Heinz Theissing will eine Rentner-Partei gründen
GREVEN Das Haus liegt einmalig mitten in der Herberner Landschaft. Ein perfekter Altersruhesitz. Nur macht der Bewohner Heinz Theissing (65) gar keine ernsthaften Anstalten, sich zur Ruhe zu setzen.
Rentner Heinz Theissing blickt in die Zukunft und will mitgestalten. Deshalb arbeitet er an der Gründung des Bezirksverbands Münster der RRP. Riese
Die RRP ist nicht das erste ehrenamtliche Projekt von Heinz Theissing. Bekannt geworden ist er bereits mit seinem Engagement für Bau und Betrieb von Schulen in Kenia. Aus Afrika will er sich nun allmählich zurückziehen und bei der RRP einbringen.
Mehr Gerechtigkeit
„Renten sind ein Thema, das jeden betrifft. Nicht nur die Rentner, genauso auch die Jüngeren, denn die geben schließlich jeden Monat einen beträchtlichen teil von ihrem Lohn an die Rentenkasse ab“ – Heinz Theissing hofft darauf, dass er nicht nur Rentenbezieher, sondern auch Beitragszahler ansprechen kann. Es schimmert durch jeden seiner Sätze: Er wünscht sich mehr Gerechtigkeit.
Politik der kleinen Schritte
Dass bei diesem Streben Klappern zum politischen Geschäft gehört, hat er schnell begriffen. Seit 2004 haben die Renten 15 Prozent an Kaufkraft verloren, erklärt er ganz ruhig. Etwas lauter schimpft er über Diätenerhöhungen, die „basisfremde“ Politiker für sich selbst regeln.
Die „Fremdrenten“ beklagt er, also die Zahlungen der Rentenkasse, denen keine persönlichen Einzahlungen des Empfängers gegenüber stehen. Rentenerhöhungen möchte er mit Festbeträgen gestalten, die den kleinen Leuten anteilig mehr bringen als den Beziehern hoher Renten – das ist seine persönliche Meinung, betont er. Aber gerechter wäre es, schiebt er nach.

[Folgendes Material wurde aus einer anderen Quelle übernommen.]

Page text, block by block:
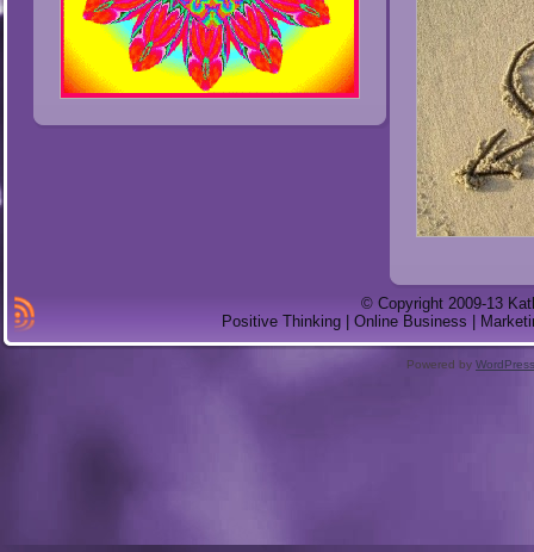
© Copyright 2009-13
Positive Thinking | Online Business |
Powered by WordPress
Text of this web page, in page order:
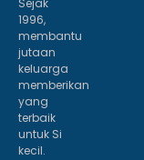
Sejak
1996,
membantu
jutaan
keluarga
memberikan
yang
terbaik
untuk Si
kecil.

Die Bildungspolitik hat er auf dem Schirm, damit Deutschland nicht die Fachkräfte als Fundament auch der Rente ausgehen Und, das sagt Heinz Theissing zwei Mal: „Ich möchte nicht, dass die Enttäuschten zur Linkspartei wandern.“ Auch wenn er mit der RRP auf eine „Politik der kleinen Schritte“ setzt, Wunder nicht versprechen will und kann.
Kleine Schritte
Kleine Schritte, so wie er Jahr für Jahr seiner eigenen Rente näher kam. 40 Beitragsjahre hat der gebürtige Grevener auf der Karte, zuerst als Angestellter, später als Selbstständiger mit gesetzlicher Versicherung. In der Baubranche war er Unternehmer, dann vier Jahre krank, dann Taxiunternehmer in Münster, bis er mit 60 Jahren dank des Schwerbehinderten-Ausweises in Rente ging. Zwei Kinder und vier Enkel hat er heute. Ende der 70er Jahre saß er kurz für die SPD im Grevener Stadtrat.
Auf die RRP kam er durch Medienberichte über die Gründung des NRW-Landesverbands und suchte Kontakt. „Ich hatte mir schon seit Jahren gedacht: Da müsste man doch eine Partei gründen“, sagt er über seine Motive. Jetzt rührt er die Werbetrommel, sucht Gleichgesinnte, will öffentliche Veranstaltungen organisieren, die Gründung des Bezirksverbands Münster voran bringen. 20 Millionen Rentner – „ich denke, bei der Bundestagswahl können wir die Fünf-Prozent-Hürde überwinden“, sagt er. Mit den Alten und den Jungen. Denn für ihn ist klar: Beim Thema Rente sitzen alle in einem Boot.